Speaker
Description
Precision electron identification is a critical challenge in electro/photo-production and deep-inelastic scattering experiments with large hadronic backgrounds. The GlueX-III experiment, planned to run at Jefferson Lab for 2027-2028, will significantly enhance the laboratory’s capability to explore charmonium production near threshold and related aspects of Quantum Chromodynamics in the non-perturbative regime. This talk will present the physics motivation for GlueX-III’s charmonium program, with emphasis on J/ψ photoproduction near threshold, its sensitivity to gluonic structure of nucleons, and the critical role of efficient electron-hadron separation for rejecting hadronic backgrounds and isolating rare dielectron final states. A central upgrade for GlueX-III, approved by the Jefferson Lab Program Advisory Committee in 2025, is a large-scale triple-GEM Transition Radiation Detector (TRD) optimized for electron identification and pion suppression in the hadron-rich environment of fixed-target photoproduction.
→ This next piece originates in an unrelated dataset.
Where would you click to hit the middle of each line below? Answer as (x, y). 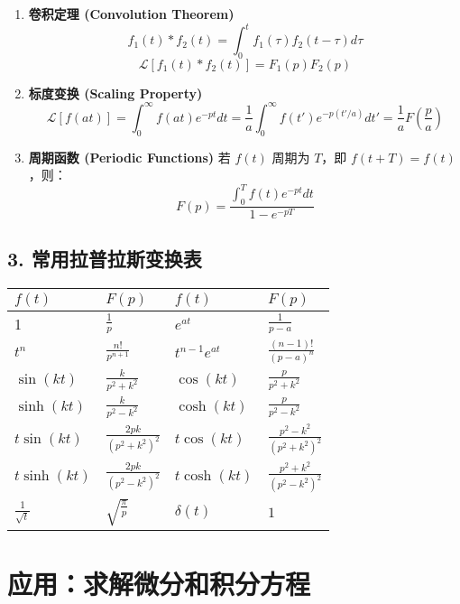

We will describe the design, construction, and in-beam performance of a 720x528 mm2 triple-GEM-TRD prototype tested in the existing GlueX-II experimental acceptance during the 2025 run, including detector stability, timing performance, and transition radiation cluster identification. The detector’s integration with the GlueX tracking system is anticipated to improve the overall momentum resolution of the experiment. Its projected impact on signal purity and systematic uncertainties of the cross-section measurement will also be discussed. Simulation studies on detector performance related to electron/pion separation will be presented. Reconstruction of dielectron final states using data collected with the detector during the GlueX-II run will also be demonstrated. This talk will outline how the development and use of a modern TRD technology in a high-background environment at Jefferson Lab stands to directly inform detector design choices as a future upgrade path for the Electron-Ion Collider (EIC). There, precise electron identification amidst vast hadronic backgrounds and high rates will be essential for a broad expanse of physics measurements. The detector simulations can also be readily applied to the Electron-Ion Collider environment, to better demonstrate the advantages of a GEM-based TRD for the planned EIC physics program.